(Records from a collection)
****************

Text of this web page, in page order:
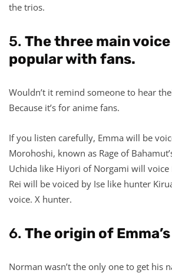
the trios.
5. The three main
popular with fans.
Wouldn’t it remind someone to hear
Because it’s for anime fans.
If you listen carefully, Emma will be
Morohoshi, known as Rage of
Uchida like Hiyori of Norgami will
Rei will be voiced by Ise like hunter
voice. X hunter.
6. The origin of
Norman wasn’t the only one to get his
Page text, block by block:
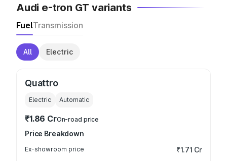
Audi e-tron GT variants
FuelTransmission
All Electric
Quattro
Electric Automatic
₹1.86 CrOn-road price
Price Breakdown
Ex-showroom price ₹1.71 Cr
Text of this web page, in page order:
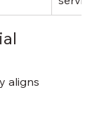
aligns
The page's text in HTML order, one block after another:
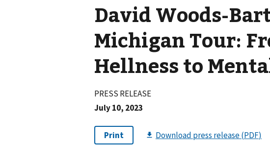
David Woods-
Michigan Tour:
Hellness to
PRESS RELEASE
July 10, 2023
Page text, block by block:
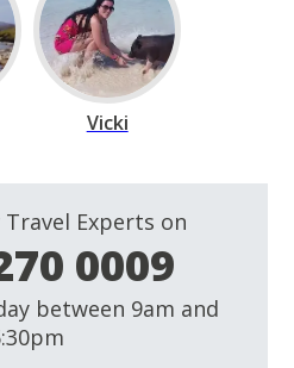
Vicki
Experts on
0009
between 9am and
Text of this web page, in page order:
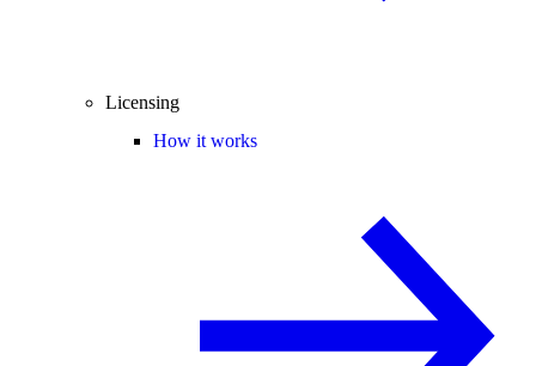
Licensing
How it works
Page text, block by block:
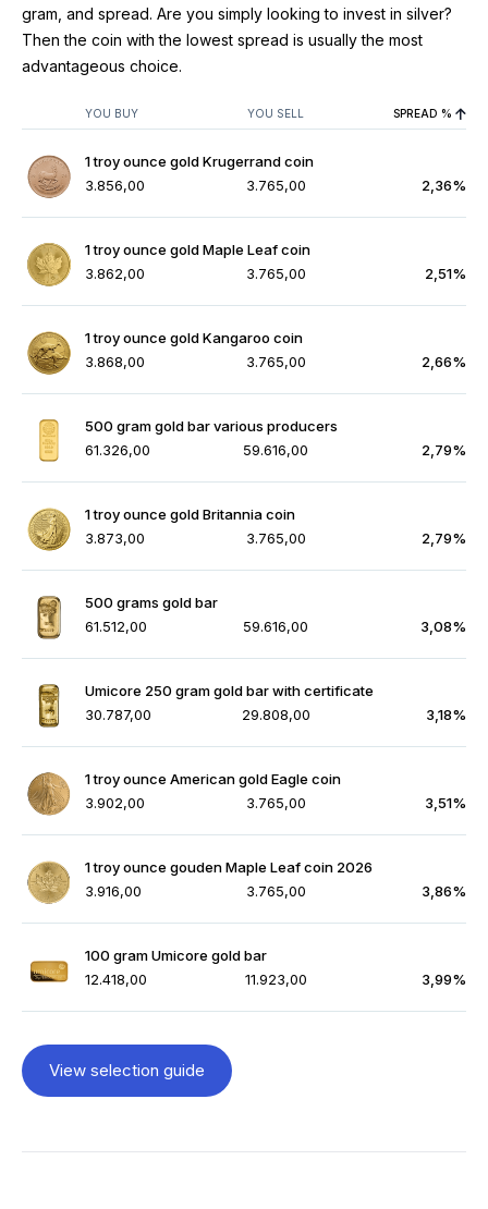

****************

■ PROBLEM DETAILS: The records must be copied with no word altered, and without their pictures.

■ COMPLETED EXERCISE:
Text of this web page, in page order:
the trios.
5. The three main
popular with fans.
Wouldn’t it remind someone to hear
Because it’s for anime fans.
If you listen carefully, Emma will be
Morohoshi, known as Rage of
Uchida like Hiyori of Norgami will
Rei will be voiced by Ise like hunter
voice. X hunter.
6. The origin of
Norman wasn’t the only one to get his
Page text, block by block:
Audi e-tron GT variants
FuelTransmission
All Electric
Quattro
Electric Automatic
₹1.86 CrOn-road price
Price Breakdown
Ex-showroom price ₹1.71 Cr
Text of this web page, in page order:
aligns
The page's text in HTML order, one block after another:
David Woods-
Michigan Tour:
Hellness to
PRESS RELEASE
July 10, 2023
Page text, block by block:
Vicki
Experts on
0009
between 9am and
Text of this web page, in page order:
Licensing
How it works
Page text, block by block:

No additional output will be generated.